Ah, claro, y está el Islam, esa cosa tan peculiar a la que aquí nos referimos como sabiendo de qué hablamos. Miramos el mundo musulmán como un fracaso histórico sin remedio. Como siempre, aplicamos fórmulas simplistas para concluir que una cultura desconectada del progreso bloquea el acceso al bienestar y la democracia. Pero no pensamos que los fanáticos siempre han triunfado en todo el planeta allá donde se escampaban la ignorancia, el hambre y la violencia. También fue así en Europa, sede de las mayores degollinas hasta no hace mucho.

No dudo de la brutalidad talibán, sé qué tipo de sujeto es un fanático. Y sé también por qué la gente desesperada se une a ellos. ¿Quién de entre nosotros no desearía un destino menos infame para los ciudadanos de Afganistán, especialmente para las mujeres, amenazadas por el burka, cuando no algo peor? Ahora bien, cuando identificamos con los derechos humanos y la democracia eso a lo que llamamos pomposamente los “valores occidentales”, se nos olvidan dos cosas.

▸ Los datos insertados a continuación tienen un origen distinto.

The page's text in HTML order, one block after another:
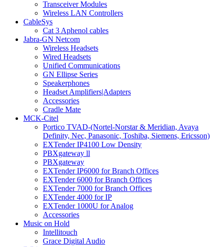
Transceiver Modules
Wireless LAN Controllers
CableSys
Cat 3 Aphenol cables
Jabra-GN Netcom
Wireless Headsets
Wired Headsets
Unified Communications
GN Ellipse Series
Speakerphones
Headset Amplifiers|Adapters
Accessories
Cradle Mate
MCK-Citel
Portico TVAD-(Nortel-Norstar & Meridian, Avaya
Definity, Nec, Panasonic, Toshiba, Siemens, Ericsson)
EXTender IP4100 Low Density
PBXgateway ll
PBXgateway
EXTender IP6000 for Branch Offices
EXTender 6000 for Branch Offices
EXTender 7000 for Branch Offices
EXTender 4000 for IP
EXTender 1000U for Analog
Accessories
Music on Hold
Intellitouch
Grace Digital Audio
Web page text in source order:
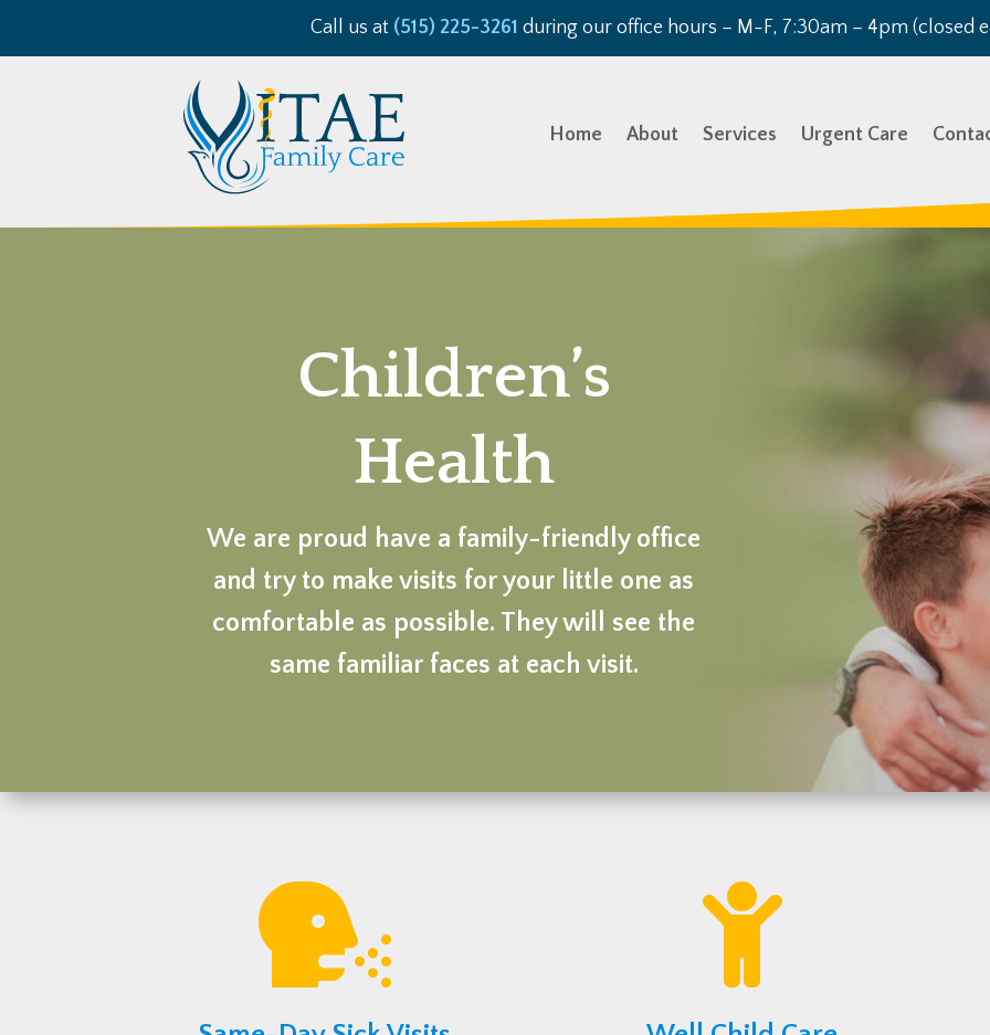
Call us at (515) 225-3261 during our office hours – M-F, 7:30am – 4pm (closed
Home About Services Urgent Care
Children’s
Health
We are proud have a family-friendly office
and try to make visits for your little one as
comfortable as possible. They will see the
same familiar faces at each visit.
 

La primera es que, antes que progreso y libertades, lo que los occidentales han exportado al mundo son ejércitos, armas, esclavitud y corrupción. Cuando, no sé si por una candidez angélica o un cinismo atroz, los liberales hablan de la necesidad de más globalización”, me pregunto si el verdadero problema con algunas sociedades, especialmente con la árabe, no radica en que son refractarias a la mercantilización generalizada que impone el capitalismo contemporáneo. “Integrismo blanco”, así llamaba Baudrillard a la gran lógica de la mundialización cuyo designio es someter a la ferocidad de la rentabilidad corporativa cualquier lugar de la Tierra con posibilidades extractivas. Tras ese integrismo soft, repleto de buenas palabras, se oculta un plan siniestro: asfixiar todas las formas de singularidad comunitaria y cultural, toda práctica generadora de cohesión social que de una u otra forma se resista a la plantilla única de la globalización, esa que solo puede expresarse a través del dinero y la especulación.

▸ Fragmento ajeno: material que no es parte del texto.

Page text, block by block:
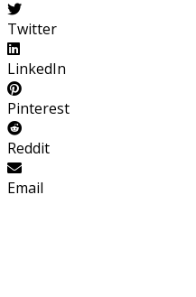
Twitter
LinkedIn
Pinterest
Reddit
Email
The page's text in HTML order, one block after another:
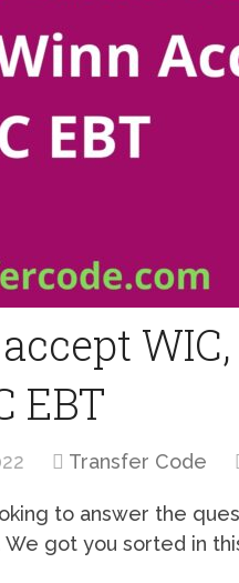
WIC,
EBT
Transfer Code
to answer the
got you sorted in
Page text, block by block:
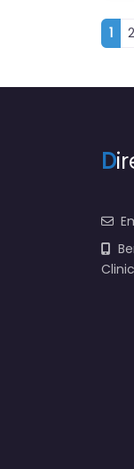
1 2
D
Clinic
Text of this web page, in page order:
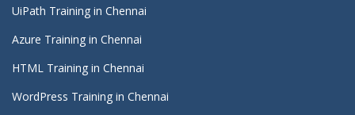
UiPath Training in Chennai
Azure Training in Chennai
HTML Training in Chennai
WordPress Training in Chennai
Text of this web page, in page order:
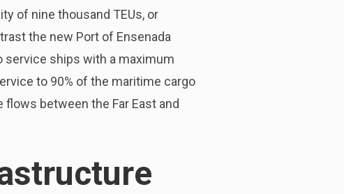
of nine thousand TEUs, or
the new Port of Ensenada
service ships with a maximum
to 90% of the maritime cargo
between the Far East and
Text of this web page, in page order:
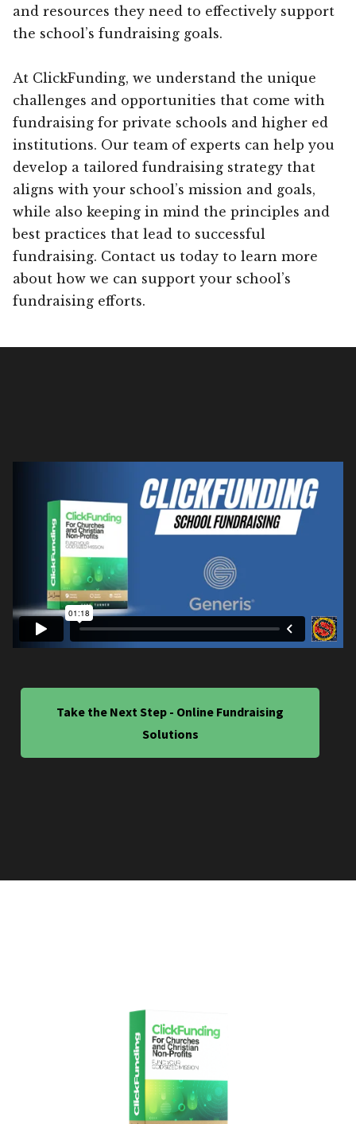
and resources they need to effectively support
the school’s fundraising goals.
At ClickFunding, we understand the unique
challenges and opportunities that come with
fundraising for private schools and higher ed
institutions. Our team of experts can help you
develop a tailored fundraising strategy that
aligns with your school’s mission and goals,
while also keeping in mind the principles and
best practices that lead to successful
fundraising. Contact us today to learn more
about how we can support your school’s
fundraising efforts.
Take the Next Step - Online Fundraising
Solutions

La otra cosa que se nos olvida, seguramente por un patético paternalismo, es que en esas sociedades a las que enviamos a los ejércitos para salvarles de sí mismos, existen personas y colectivos llenos de coraje que pelean por sacar a sus comunidades adelante. Grupos de médicos, maestros y líderes de barrio en las favelas; colectivos indigenistas que protegen las selvas de una criminal deforestación; pastores nómadas que en el Sahel plantan cara a los yihadistas; cooperativas de pequeños propietarios que resisten la presión de la agricultura intensiva y los monocultivos; estudiantes e investigadores que trabajan por encontrar en bosques y montañas nuevos remedios frente a la depredación de las farmacéuticas… La lista, por fortuna, es interminable. La expresión enferma y odiosa de esa resistencia son los terroristas y los fanáticos, pero vamos por mal camino si no entendemos que el mundo no está esperando que le salvemos con nuestros ejércitos, que solo son la prueba de que no entendemos nada.